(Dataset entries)
╔══

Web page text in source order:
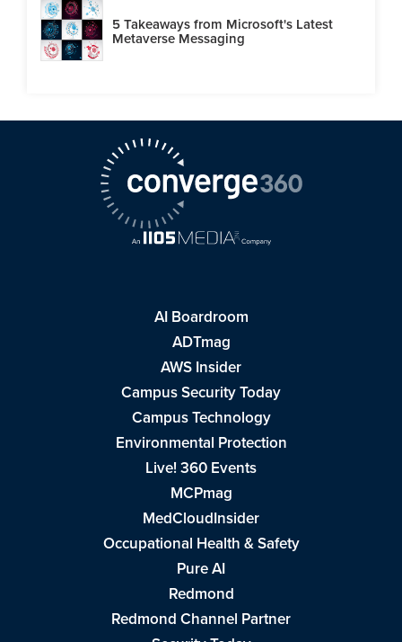
5 Takeaways from Microsoft's Latest
Metaverse Messaging
AI Boardroom
ADTmag
AWS Insider
Campus Security Today
Campus Technology
Environmental Protection
Live! 360 Events
MCPmag
MedCloudInsider
Occupational Health & Safety
Pure AI
Redmond
Redmond Channel Partner
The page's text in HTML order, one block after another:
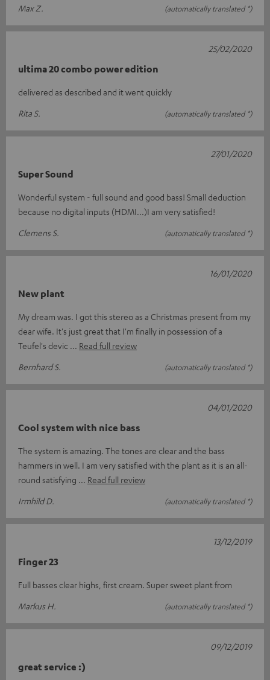
Max Z.
(automatically translated *)
ultima 20 combo power edition
delivered as described and it went quickly
Rita S.
(automatically translated *)
25/02/2020
Super Sound
Wonderful system - full sound and good bass! Small deduction
because no digital inputs (HDMI...)I am very satisfied!
Clemens S.
(automatically translated *)
27/01/2020
New plant
My dream was. I got this stereo as a Christmas present from my
dear wife. It's just great that I'm finally in possession of a
Teufel's devic
Read full review
Bernhard S.
(automatically translated *)
16/01/2020
Cool system with nice bass
The system is amazing. The tones are clear and the bass
hammers in well. I am very satisfied with the plant as it is an all-
round satisfying
Read full review
Irmhild D.
(automatically translated *)
04/01/2020
Finger 23
Full basses clear highs, first cream. Super sweet plant from
Markus H.
(automatically translated *)
13/12/2019
great service :)
09/12/2019
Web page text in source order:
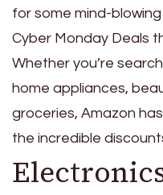
for some mind-
Cyber Monday Deals
Whether you’re
home appliances,
groceries, Amazon
the incredible
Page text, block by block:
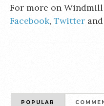
For more on
Facebook, Twitter and
POPULAR
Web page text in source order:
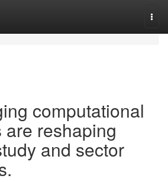
computational
are reshaping
and sector

╚══

## WORK TO COMPLETE
In the copy, keep every line of the data above exactly and drop each picture.

## ANSWER BELOW
Web page text in source order:
5 Takeaways from Microsoft's Latest
Metaverse Messaging
AI Boardroom
ADTmag
AWS Insider
Campus Security Today
Campus Technology
Environmental Protection
Live! 360 Events
MCPmag
MedCloudInsider
Occupational Health & Safety
Pure AI
Redmond
Redmond Channel Partner
The page's text in HTML order, one block after another:
Max Z.
(automatically translated *)
ultima 20 combo power edition
delivered as described and it went quickly
Rita S.
(automatically translated *)
25/02/2020
Super Sound
Wonderful system - full sound and good bass! Small deduction
because no digital inputs (HDMI...)I am very satisfied!
Clemens S.
(automatically translated *)
27/01/2020
New plant
My dream was. I got this stereo as a Christmas present from my
dear wife. It's just great that I'm finally in possession of a
Teufel's devic
Read full review
Bernhard S.
(automatically translated *)
16/01/2020
Cool system with nice bass
The system is amazing. The tones are clear and the bass
hammers in well. I am very satisfied with the plant as it is an all-
round satisfying
Read full review
Irmhild D.
(automatically translated *)
04/01/2020
Finger 23
Full basses clear highs, first cream. Super sweet plant from
Markus H.
(automatically translated *)
13/12/2019
great service :)
09/12/2019
Web page text in source order:
for some mind-
Cyber Monday Deals
Whether you’re
home appliances,
groceries, Amazon
the incredible
Page text, block by block:
For more on
Facebook, Twitter and
POPULAR
Web page text in source order:
computational
are reshaping
and sector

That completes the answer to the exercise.